Only one stretch of the data below is wanted: the lines from the one with "participation-quizzes [71, 203]" through the one with "NOMENCLATURE [91, 249]", repeated exactly.

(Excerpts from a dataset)

—————

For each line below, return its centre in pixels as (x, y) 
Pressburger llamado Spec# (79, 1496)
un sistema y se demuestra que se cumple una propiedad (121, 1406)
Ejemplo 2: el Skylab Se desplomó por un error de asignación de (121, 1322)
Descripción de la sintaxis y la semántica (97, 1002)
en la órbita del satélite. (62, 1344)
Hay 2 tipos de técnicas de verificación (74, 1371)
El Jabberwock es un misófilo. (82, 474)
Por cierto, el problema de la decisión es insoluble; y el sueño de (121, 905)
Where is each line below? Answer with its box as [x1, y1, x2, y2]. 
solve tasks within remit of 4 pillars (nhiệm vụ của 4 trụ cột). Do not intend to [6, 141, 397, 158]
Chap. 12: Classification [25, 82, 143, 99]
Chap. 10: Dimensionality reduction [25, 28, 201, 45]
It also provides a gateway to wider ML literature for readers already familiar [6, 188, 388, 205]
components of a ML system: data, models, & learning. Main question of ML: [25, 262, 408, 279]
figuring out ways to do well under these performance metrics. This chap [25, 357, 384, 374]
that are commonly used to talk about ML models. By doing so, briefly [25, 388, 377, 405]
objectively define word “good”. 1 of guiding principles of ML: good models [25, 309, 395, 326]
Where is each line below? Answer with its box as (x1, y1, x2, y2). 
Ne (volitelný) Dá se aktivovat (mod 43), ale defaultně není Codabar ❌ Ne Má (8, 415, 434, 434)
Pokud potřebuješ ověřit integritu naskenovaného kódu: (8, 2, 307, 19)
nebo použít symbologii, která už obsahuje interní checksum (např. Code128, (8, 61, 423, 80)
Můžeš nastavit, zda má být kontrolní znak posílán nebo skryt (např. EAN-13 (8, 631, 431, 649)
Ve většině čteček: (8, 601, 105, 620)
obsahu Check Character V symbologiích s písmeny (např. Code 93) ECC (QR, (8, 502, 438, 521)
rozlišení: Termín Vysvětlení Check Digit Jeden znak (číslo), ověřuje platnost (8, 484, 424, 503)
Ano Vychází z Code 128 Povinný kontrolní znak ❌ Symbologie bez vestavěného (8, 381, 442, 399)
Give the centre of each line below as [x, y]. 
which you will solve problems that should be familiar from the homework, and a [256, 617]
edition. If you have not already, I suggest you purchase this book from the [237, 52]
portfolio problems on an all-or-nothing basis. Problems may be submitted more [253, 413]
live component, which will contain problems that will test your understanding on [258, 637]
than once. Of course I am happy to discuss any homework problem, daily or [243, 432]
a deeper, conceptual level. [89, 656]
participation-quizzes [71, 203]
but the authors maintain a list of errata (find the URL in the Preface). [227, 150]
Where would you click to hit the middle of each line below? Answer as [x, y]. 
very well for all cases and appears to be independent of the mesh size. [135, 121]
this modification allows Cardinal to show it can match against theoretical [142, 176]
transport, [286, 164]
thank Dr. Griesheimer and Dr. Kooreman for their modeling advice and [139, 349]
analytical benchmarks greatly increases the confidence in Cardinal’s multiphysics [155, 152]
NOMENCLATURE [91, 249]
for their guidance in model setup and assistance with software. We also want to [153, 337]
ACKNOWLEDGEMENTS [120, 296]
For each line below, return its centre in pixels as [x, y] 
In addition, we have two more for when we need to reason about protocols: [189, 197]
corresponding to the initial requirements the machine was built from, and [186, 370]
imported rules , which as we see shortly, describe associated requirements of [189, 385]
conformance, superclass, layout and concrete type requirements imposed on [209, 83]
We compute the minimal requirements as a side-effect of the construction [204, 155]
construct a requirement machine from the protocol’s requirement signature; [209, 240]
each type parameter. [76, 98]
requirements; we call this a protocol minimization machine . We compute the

—————

WRITTEN RESPONSE:
participation-quizzes [71, 203]
but the authors maintain a list of errata (find the URL in the Preface). [227, 150]
Where would you click to hit the middle of each line below? Answer as [x, y]. 
very well for all cases and appears to be independent of the mesh size. [135, 121]
this modification allows Cardinal to show it can match against theoretical [142, 176]
transport, [286, 164]
thank Dr. Griesheimer and Dr. Kooreman for their modeling advice and [139, 349]
analytical benchmarks greatly increases the confidence in Cardinal’s multiphysics [155, 152]
NOMENCLATURE [91, 249]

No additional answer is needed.